Years ago I wrote about how the fantasy of so many men in tech re: AI was to create a woman that doesn't talk back. It's not an original idea--it populates sci-fi, like Ex Machina.
But it's also an easy point to argue because so many guys will just... say it.
it's so plain to see. they want women they can perfectly control. no disagreements, no talk back, nothing they don't want. it's an extremely dangerous trait.
when I was first brought in to produce/direct vr shit around 2018 one of my many early horrifying reactions was "creepy dudes are gonna try to use this to fuck celebrities" and sure enough we got deepfake vr
Oh crap, I just realized my comment could be read as justifying deepfake porn. ABSOLUTELY NOT. That is just wrong to do.
It was more that they can think it's real, making it even worse.
Sorry about the confusion!
The best iteration of this continues to be Weird Science because it's actually one of the only extant examples of a female trickster I have ever seen in fiction.
It's like they think it's going to be an episode of I Dream of Jeannie, but really it's a lot closer to summoning a demon who just happens to incarnate as Kelly Le Brock.
The interesting version was the TV show Weird Science. They tried to recognize the genie/slave nature of her and fix that. Wasn’t entirely successful. But they tried.
Possibly the remake with Brendan Fraser (?) of "Bedazzled" counts, since the Devil is played by Elizabeth Hurley, but that IS a remake.
Though, not having seen it, I don't know how much it differs from the source material. I remember it got bad reviews.
Yeah, I thought the reviews at release were overly harsh.
And the Peter Cook/Dudley Moore original was more clever than laugh out loud funny, anyways.
(Yeah, I said it!)
I mean, The Stepford Wives immediately springs to mind, and that is over 50 years old, and I'm sure that's far from the first story to be explicitly about supplicating women into mindless, unthinking trophies for weak-willed men.
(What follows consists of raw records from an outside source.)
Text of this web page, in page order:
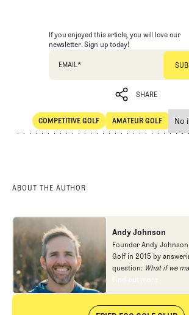
If you enjoyed this article, you will love our
newsletter. Sign up today!
EMAIL*
SHARE
SHARE
COMPETITIVE GOLF
Competitive Golf
AMATEUR GOLF
Amateur Golf
No
ABOUT THE AUTHOR
Andy Johnson
Founder Andy
Golf in 2015 by
question: What if we
approachable?
Find out more
Find out more
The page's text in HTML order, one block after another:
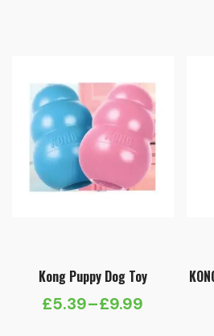
Kong Puppy Dog Toy
£5.39–£9.99
Price

Sad that you ask someone in tech what they most want in the world and a lot of shitty people raise their hand and say "slaves, but I don't want to feel too icky about it."
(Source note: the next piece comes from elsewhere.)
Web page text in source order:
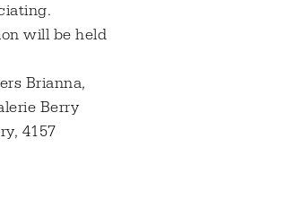
will be held
Brianna,
Berry
4157

That's why Ruby Sparks hits like a freight train, because Zoe wrote it and starred in it (with her husband Paul Dano!) and it shows how a fantasy is literally just a nightmare you haven't thought all the way through to its logical conclusion.
Underrated and terrifying.
Uh he never talked to her, he outsourced that job, offered her sexually to his proxy, had tortured & killed multiple previous versions of her, stated his intent to kill her, and literally fucked his way through an entire wardrobe of almost silent female servant robots.
Did you even see the movie? 🤣
I think a far more defensible account is Caleb wanting to test Ava for ‘sentience’, while Ava is herself testing Caleb for basic humanity, to see if he treats her with agency or as an object to possess. If you don’t notice how he fails this test, I feel like you’re missing something important
I love the film, and I think the film itself is written to be interpreted either way; the film itself becomes an artefact that can help us detect the viewers own values in practice - does desire blind them to whether they’re treating their crush like an actual person, with agency of their own.
Alllllll of this. That mf couldnt be trusted. If you think he would her let her be free and not stuck in the same situation eventually because “ai safety!” you werent watching the movie. He wanted to be a savior boyfriend and would become a “im doing this for your own good!” type guy
It deeply bothers me how that movie is absolutely swimming in misogyny, but doesn't really condemn it in any meaningful way.
The focal character routinely engages in it, & at no point seems to come to terms with his own complicity in a toxic patriarchy.
It's just a theme they do nothing with.
Honestly, the whole narrative feels extremely undercooked.
And it's probably not the best idea to write a parable about the evils of a misogynist culture that fails to denounce that.
Probably not a great idea to have no women involved in crafting that narrative either.
There's a difference between resolving a plot point and portraying something as bad within the plot.
Showing pushback against misogyny in a story can happen while the story still ends with the misogynist culture intact.
You can criticize a system while living in it.
Casting Jared Leto alone and then putting him in a very gross scene with a naked woman just. I'll never co-sign Villeneuve's supposed allyship or talent with women characters. Kinda like how Sicario is mostly an excuse to beat Emily Blunt. Arrival is the only decent one.